A ball is rolled off a table that is 0.481 m above the floor. The ball is rolling with a velocity if 1.8 m/s as it goes off the edge of the table. At the exact instant the first ball rolls off the table a second ball is dropped from the same height.

A.) How long does it take each ball to reach the ground?
B.) What is the velocity of each ball the instant before it hits the ground?

Looking for the answer and the work that provided the correct answer. Thank you so much!!

A. h = Vo*t + 0.5g*t^2 = 0.481 m.

0 + 4.9t^2 = 0.481
t^2 = 0.09816
t = 0.313 s. Each ball.

B. V = Vo + g*t
V = 0 + 9.8*0.313 = 3.07 m/s. Each ball.

To find the answers to these questions, we can use the equations of motion for uniform acceleration.

A) How long does it take each ball to reach the ground?

Let's consider the first ball that is rolling off the table:

The vertical distance traveled by the ball is the height of the table, which is 0.481 m.

Using the equation:
Distance = Initial Velocity * Time + (1/2) * Acceleration * Time^2

Here, the initial velocity is 1.8 m/s, and the acceleration is due to gravity, which is approximately 9.8 m/s^2 (assuming negligible air resistance).

Plugging in these values, we get:
0.481 = 1.8 * t + (1/2) * 9.8 * t^2

Rearranging the equation, we get a quadratic equation:
4.9t^2 + 1.8t - 0.481 = 0

Solving this quadratic equation using the quadratic formula or factoring, we find two possible solutions for time (t):
t ≈ -0.287 s (this is not a valid solution)
t ≈ 0.097 s

The time it takes for the first ball to reach the ground is approximately 0.097 s.

Now let's consider the second ball that is dropped from the same height:

For this ball, it is dropped vertically, so the equation becomes:
Distance = (1/2) * Acceleration * Time^2

Plugging in the values:
0.481 = (1/2) * 9.8 * t^2

Simplifying the equation, we get:
4.9t^2 = 0.481

Solving for time (t), we find:
t ≈ 0.303 s

The time it takes for the second ball to reach the ground is approximately 0.303 s.

B) What is the velocity of each ball the instant before it hits the ground?

To find the velocity of each ball just before it hits the ground, we can use the equation:

Final Velocity = Initial Velocity + Acceleration * Time

For both balls, the acceleration is due to gravity, which is approximately 9.8 m/s^2.

For the first ball:
Initial Velocity = 1.8 m/s
Time = 0.097 s

Plugging in these values, we get:
Final Velocity = 1.8 + (9.8 * 0.097)

Simplifying the equation, we find:
Final Velocity ≈ 2.67 m/s

The velocity of the first ball just before it hits the ground is approximately 2.67 m/s.

For the second ball:
Initial Velocity = 0 m/s (as it is dropped)
Time = 0.303 s

Plugging in these values, we get:
Final Velocity = 0 + (9.8 * 0.303)

Simplifying the equation, we find:
Final Velocity ≈ 2.98 m/s

The velocity of the second ball just before it hits the ground is approximately 2.98 m/s.

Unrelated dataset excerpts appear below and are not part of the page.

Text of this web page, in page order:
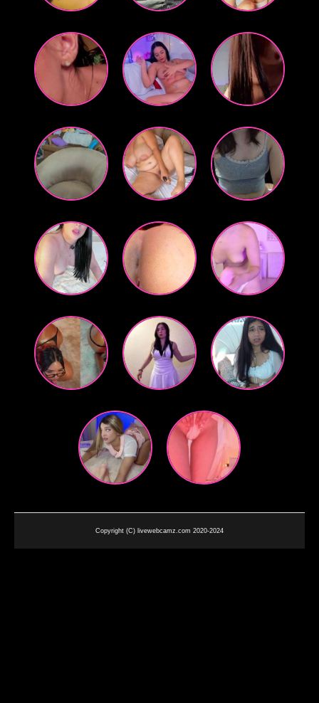
Copyright (C) livewebcamz.com 2020-2024
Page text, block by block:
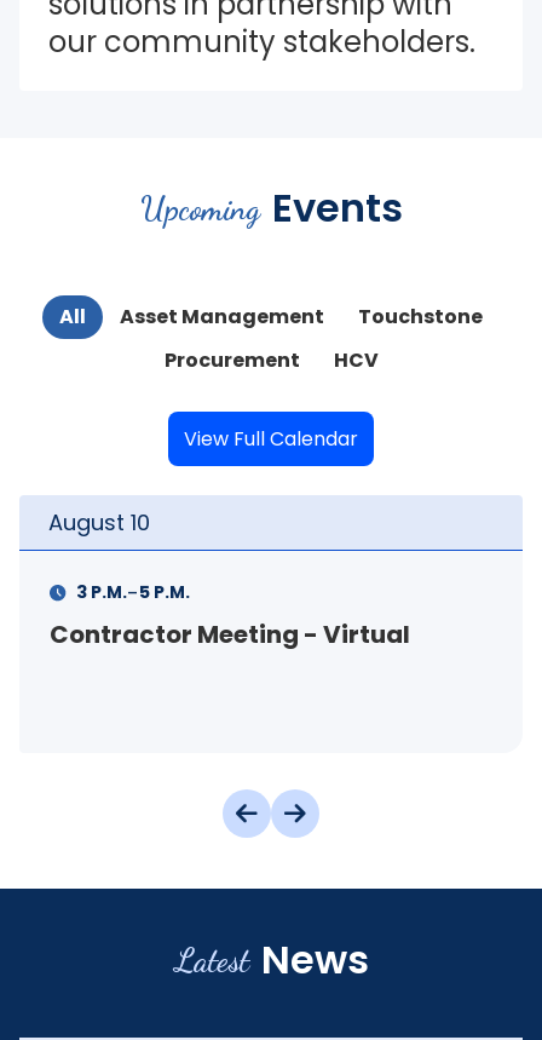
our community stakeholders.
Upcoming Events
All Asset Management
Touchstone
Procurement
HCV
View Full Calendar
10
Meeting - Virtual
3 P.M. -5 P.M.
Latest News
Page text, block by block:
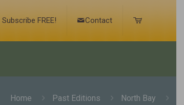
Subscribe FREE! Contact
Home Past Editions
North Bay
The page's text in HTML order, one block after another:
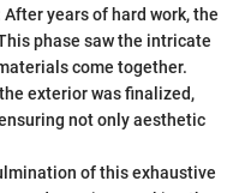
After years of hard work, the
phase saw the intricate
come together.
exterior was finalized,
not only aesthetic
of this exhaustive
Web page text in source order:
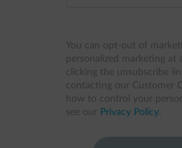
You can opt-out of
personalized marketing at
clicking the unsubscribe
contacting our Customer
how to control your
see our Privacy Policy.
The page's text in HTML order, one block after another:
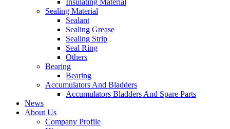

Therefore, the answers to the given questions are:
A) It takes approximately 0.097 seconds for the first ball to reach the ground and approximately 0.303 seconds for the second ball to reach the ground.
B) The velocity of the first ball just before it hits the ground is approximately 2.67 m/s, and the velocity of the second ball just before it hits the ground is approximately 2.98 m/s.